Defining Custom Selectors

jQuery implements pseudo-class selectors as properties of the expr[‘:’] object, which is an alias for Sizzle.selectors.filters. It uses the following syntax:

$.expr[':'].selectorName = function(elem, [index], [match]) { /* ... */ }

This above syntax specifies selectorName as an attribute of expr[‘:’]. The anonymous function assigned to this property is invoked for each element in the current collection with the element. It behaves as a filter, returning true to keep the element in the collection or false to remove it from the collection. Note that the element’s index in the collection and a match array as arguments are both optional.

Here’s a selector that targets all elements that can receive focus, i.e. links, buttons, form elements (excluding type=’hidden’), having a tab index:

$.expr[':'].focusable = function (el) {
    return $(el).is('a, button, :input[type!=hidden], [tabindex]');
}

The focusable() function above cleverly delegates to one of jQuery’s own selectors: is() checks the current matched set of elements against a selector, element, or jQuery object and returns true if at least one of these elements matches the given arguments.

In fact, employing more generic selectors within our own is a pattern that should be considered a best practice in custom selector creation.

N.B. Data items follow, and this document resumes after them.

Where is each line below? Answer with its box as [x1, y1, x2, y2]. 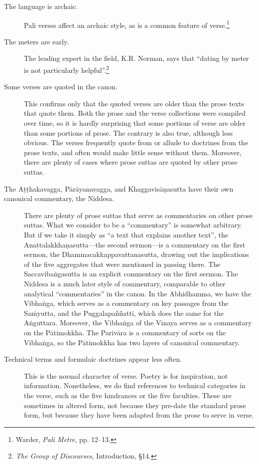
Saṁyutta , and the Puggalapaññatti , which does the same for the [24, 307, 224, 318]
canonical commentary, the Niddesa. [4, 193, 115, 204]
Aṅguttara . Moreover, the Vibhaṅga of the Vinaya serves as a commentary [24, 317, 252, 328]
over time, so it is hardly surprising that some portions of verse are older [24, 118, 246, 128]
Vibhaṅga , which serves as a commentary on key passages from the [24, 298, 229, 308]
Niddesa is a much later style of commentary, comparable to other [24, 278, 226, 288]
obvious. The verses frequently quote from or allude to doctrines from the [24, 137, 249, 148]
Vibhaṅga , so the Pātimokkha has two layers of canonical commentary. [24, 337, 240, 347]
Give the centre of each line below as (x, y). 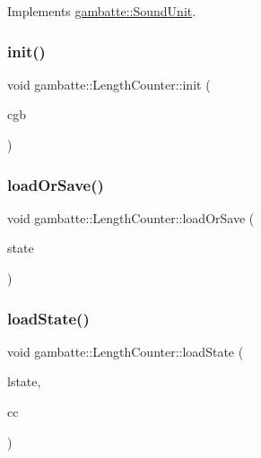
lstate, (24, 381)
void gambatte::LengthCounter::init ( (109, 84)
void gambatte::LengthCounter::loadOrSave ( (131, 217)
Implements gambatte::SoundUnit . (102, 11)
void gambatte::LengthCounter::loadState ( (126, 351)
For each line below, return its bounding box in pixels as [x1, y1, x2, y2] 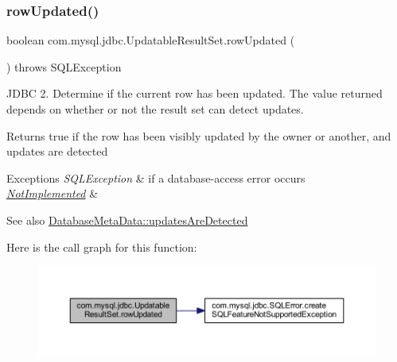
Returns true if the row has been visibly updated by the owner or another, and [6, 127, 391, 144]
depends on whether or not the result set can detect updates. [6, 101, 304, 117]
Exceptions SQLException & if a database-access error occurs [6, 169, 306, 186]
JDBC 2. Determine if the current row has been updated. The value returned [6, 85, 383, 102]
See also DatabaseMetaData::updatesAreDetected [6, 211, 248, 228]
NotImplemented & [6, 185, 99, 202]
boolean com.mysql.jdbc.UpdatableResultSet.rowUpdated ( [6, 32, 295, 48]
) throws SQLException [6, 58, 122, 75]

Now you can use your selector just like you would jQuery’s built-in selectors:

//turn all focusable fields red!
$(':focusable').css('color', 'red');

Defining Multiple Selectors at Once

If you’d like to define all of your custom selectors in one fell swoop, you can use the jQuery.extend() function. Just pass all of your functions in an object literal like so:

jQuery.extend(jQuery.expr[':'], {
    focusable: function (el) {
        return $(el).is('a, button, :input[type!=hidden], [tabindex]');
    },
    notopborder: function(el) {
        return $(el).css("border-top-style") == "none";
    }
});

Using the Match Parameter

The match parameter is actually an array that carries meta information about our selector. Here is what it would contain:

$('a:test(argument)');
//match would carry the following info:
[
    ':test(argument)', // full selector
    'test',            // only selector
    '',                // quotes used
    'argument'         // parameters
]

//for:
$('a:test("arg1, arg2")');
//match would carry the following info:
[
    ':test('arg1, arg2')', // full selector
    'test',                // only selector
    '"',                   // quotes used
    ['arg1, arg2']         // parameters
]

As an example, let’s define a custom selector that targets elements based on their border type. It would be passed to the function within the third element of the match parameter.

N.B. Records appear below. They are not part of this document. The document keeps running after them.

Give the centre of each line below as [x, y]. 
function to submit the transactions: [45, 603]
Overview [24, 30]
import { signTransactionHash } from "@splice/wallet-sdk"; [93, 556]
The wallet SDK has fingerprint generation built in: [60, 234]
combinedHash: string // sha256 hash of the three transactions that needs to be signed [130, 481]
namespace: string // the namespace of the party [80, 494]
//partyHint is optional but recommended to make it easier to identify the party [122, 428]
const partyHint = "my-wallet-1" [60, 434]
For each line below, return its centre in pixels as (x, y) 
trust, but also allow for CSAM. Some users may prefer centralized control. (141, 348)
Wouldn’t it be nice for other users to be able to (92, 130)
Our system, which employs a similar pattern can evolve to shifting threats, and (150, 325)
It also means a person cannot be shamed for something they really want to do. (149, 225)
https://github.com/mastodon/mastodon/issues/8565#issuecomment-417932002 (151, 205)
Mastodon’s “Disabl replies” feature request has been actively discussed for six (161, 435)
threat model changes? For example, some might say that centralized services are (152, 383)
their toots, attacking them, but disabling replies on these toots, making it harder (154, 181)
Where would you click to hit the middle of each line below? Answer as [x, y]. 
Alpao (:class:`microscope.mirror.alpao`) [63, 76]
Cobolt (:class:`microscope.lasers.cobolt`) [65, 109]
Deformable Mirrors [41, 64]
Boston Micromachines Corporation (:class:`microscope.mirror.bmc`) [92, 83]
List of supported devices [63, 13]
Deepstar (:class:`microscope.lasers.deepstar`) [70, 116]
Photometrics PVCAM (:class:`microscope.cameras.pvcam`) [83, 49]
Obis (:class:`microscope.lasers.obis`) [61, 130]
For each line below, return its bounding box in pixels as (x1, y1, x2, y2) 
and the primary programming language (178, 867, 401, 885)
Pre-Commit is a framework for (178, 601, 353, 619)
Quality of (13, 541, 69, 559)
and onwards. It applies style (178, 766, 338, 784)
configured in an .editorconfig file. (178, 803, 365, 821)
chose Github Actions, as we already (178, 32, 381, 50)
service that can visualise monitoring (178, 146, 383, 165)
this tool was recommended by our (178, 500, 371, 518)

We could then do something to the matched elements such as change their border styles:

//match would carry the following info:
/*    
[
   "borderstyle", 
   "borderstyle", 
   "", 
   "solid"
]
*/
borderstyle: function(elem, index, match) {
    return $(elem).css("border-top-style") == match[3];
}

$('#btnChangeBorder').click(function() {
  $(":borderstyle('solid')").css("border-style", "dashed");
});

Here‘s a demo of today’s examples.

Conclusion

The ability to extend the expr[‘:’] object to create our own custom selectors is just one of the reasons that the jQuery library remains a major player in JavaScript development. Combined with its other DOM methods, it makes manipulating page elements a snap!